Output only the lines from the line holding "Introduction for Academic Appeals Committees" through the close of the records, exactly as they appear, with all pictures omitted.

Start of Extracted data

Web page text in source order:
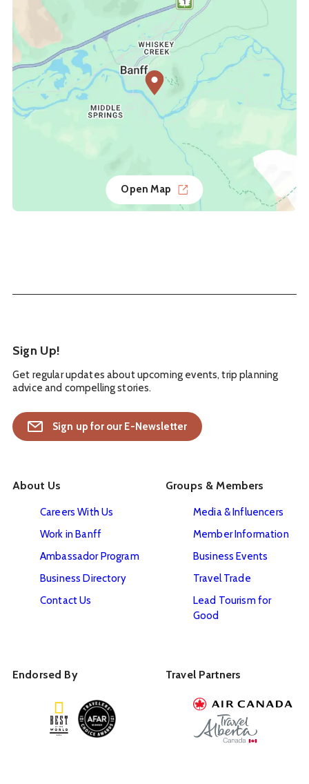
Open Map
Sign Up!
Get regular updates about upcoming events, trip planning
advice and compelling stories.
Sign up for our E-Newsletter
About Us
Careers With Us
Work in Banff
Ambassador Program
Business Directory
Contact Us
Groups & Members
Media & Influencers
Member Information
Business Events
Travel Trade
Lead Tourism for
Good
Endorsed By Travel Partners
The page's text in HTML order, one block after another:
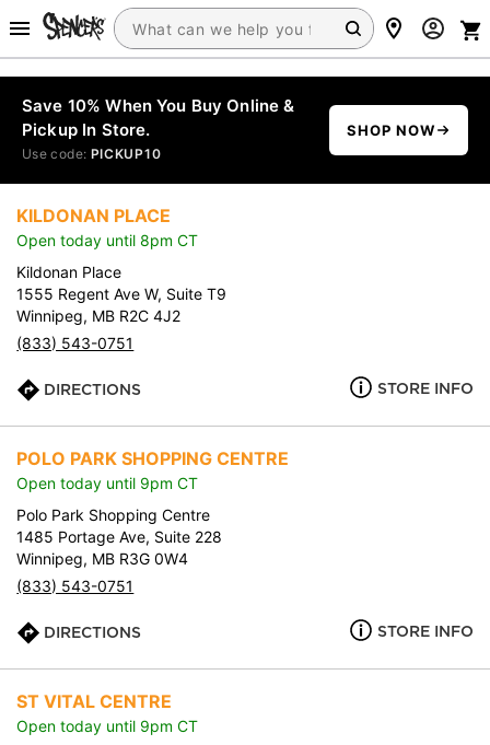
Save 10% When You Buy Online &
Pickup In Store.
Use code: PICKUP10
SHOP NOW
KILDONAN PLACE
Open today until 8pm CT
Kildonan Place
1555 Regent Ave W, Suite T9
Winnipeg, MB R2C 4J2
(833) 543-0751
DIRECTIONS STORE INFO
POLO PARK SHOPPING CENTRE
Open today until 9pm CT
Polo Park Shopping Centre
1485 Portage Ave, Suite 228
Winnipeg, MB R3G 0W4
(833) 543-0751
DIRECTIONS STORE INFO
ST VITAL CENTRE
Open today until 9pm CT
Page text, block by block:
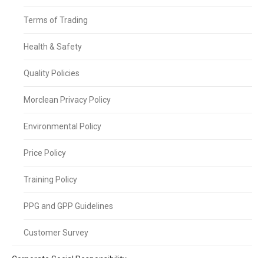
Terms of Trading
Health & Safety
Quality Policies
Morclean Privacy Policy
Environmental Policy
Price Policy
Training Policy
PPG and GPP Guidelines
Customer Survey
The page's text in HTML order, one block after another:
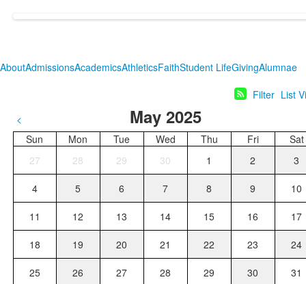
AboutAdmissionsAcademicsAthleticsFaithStudent LifeGivingAlumnae
Filter List
<
May 2025
Sun Mon Tue Wed Thu Fri
Sat
27
28 29 30 1 2 3
4 5 6 7 8 9 10
11 12 13 14 15 16 17
18 19 20 21 22 23 24
25 26 27 28 29 30
31
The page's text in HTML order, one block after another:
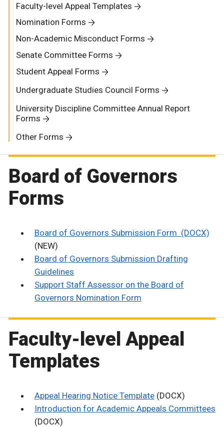
Faculty-level Appeal Templates
Nomination Forms
Non-Academic Misconduct Forms
Senate Committee Forms
Student Appeal Forms
Undergraduate Studies Council Forms
University Discipline Committee Annual Report
Forms
Other Forms
Board of Governors
Forms
Board of Governors Submission Form (DOCX)
(NEW)
Board of Governors Submission Drafting
Guidelines
Support Staff Assessor on the Board of
Governors Nomination Form
Faculty-level Appeal
Templates
Appeal Hearing Notice Template(DOCX)
Introduction for Academic Appeals Committees
(DOCX)
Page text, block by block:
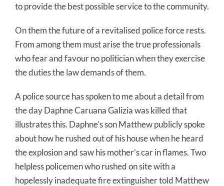
to provide the best possible service to the community.
On them the future of a revitalised police force rests.
From among them must arise the true professionals
who fear and favour no politician when they exercise
the duties the law demands of them.
A police source has spoken to me about a detail from
the day Daphne Caruana Galizia was killed that
illustrates this. Daphne’s son Matthew publicly spoke
about how he rushed out of his house when he heard
the explosion and saw his mother’s car in flames. Two
helpless policemen who rushed on site with a
hopelessly inadequate fire extinguisher told Matthew
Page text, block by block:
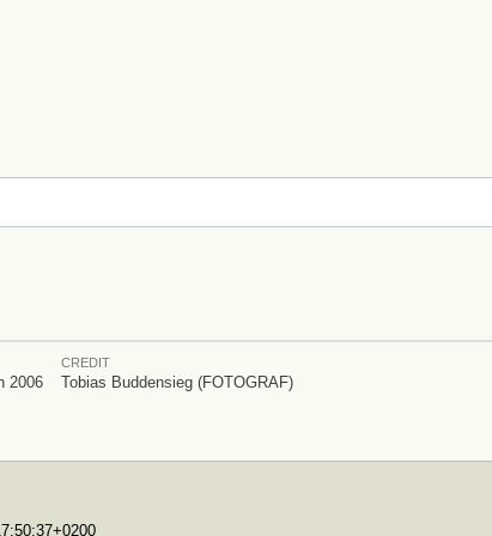
2006
CREDIT
Tobias Buddensieg (FOTOGRAF)
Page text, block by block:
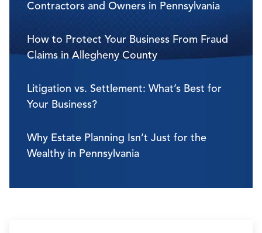
Contractors and Owners in Pennsylvania
How to Protect Your Business From Fraud
Claims in Allegheny County
Litigation vs. Settlement: What’s Best for
Your Business?
Why Estate Planning Isn’t Just for the
Wealthy in Pennsylvania
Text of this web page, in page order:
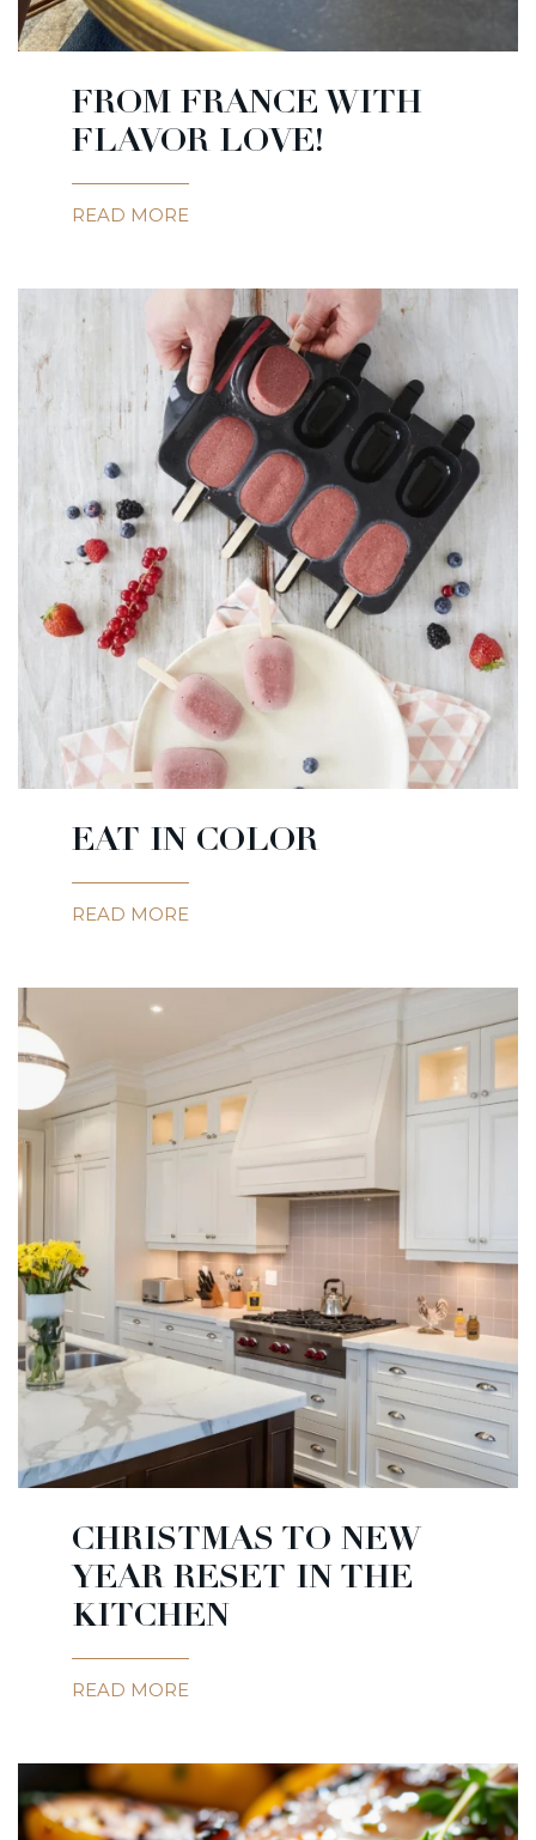
FROM FRANCE WITH
FLAVOR LOVE!
READ MORE
EAT IN COLOR
READ MORE
CHRISTMAS TO NEW
YEAR RESET IN THE
KITCHEN
READ MORE
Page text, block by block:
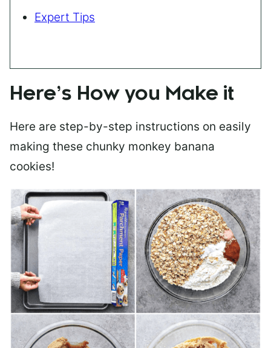
Expert Tips
Here’s How you Make it
Here are step-by-step instructions on easily
making these chunky monkey banana
cookies!

End of Extracted data

**Task output:**
Introduction for Academic Appeals Committees
(DOCX)
Page text, block by block:
to provide the best possible service to the community.
On them the future of a revitalised police force rests.
From among them must arise the true professionals
who fear and favour no politician when they exercise
the duties the law demands of them.
A police source has spoken to me about a detail from
the day Daphne Caruana Galizia was killed that
illustrates this. Daphne’s son Matthew publicly spoke
about how he rushed out of his house when he heard
the explosion and saw his mother’s car in flames. Two
helpless policemen who rushed on site with a
hopelessly inadequate fire extinguisher told Matthew
Page text, block by block:
2006
CREDIT
Tobias Buddensieg (FOTOGRAF)
Page text, block by block:
Contractors and Owners in Pennsylvania
How to Protect Your Business From Fraud
Claims in Allegheny County
Litigation vs. Settlement: What’s Best for
Your Business?
Why Estate Planning Isn’t Just for the
Wealthy in Pennsylvania
Text of this web page, in page order:
FROM FRANCE WITH
FLAVOR LOVE!
READ MORE
EAT IN COLOR
READ MORE
CHRISTMAS TO NEW
YEAR RESET IN THE
KITCHEN
READ MORE
Page text, block by block:
Expert Tips
Here’s How you Make it
Here are step-by-step instructions on easily
making these chunky monkey banana
cookies!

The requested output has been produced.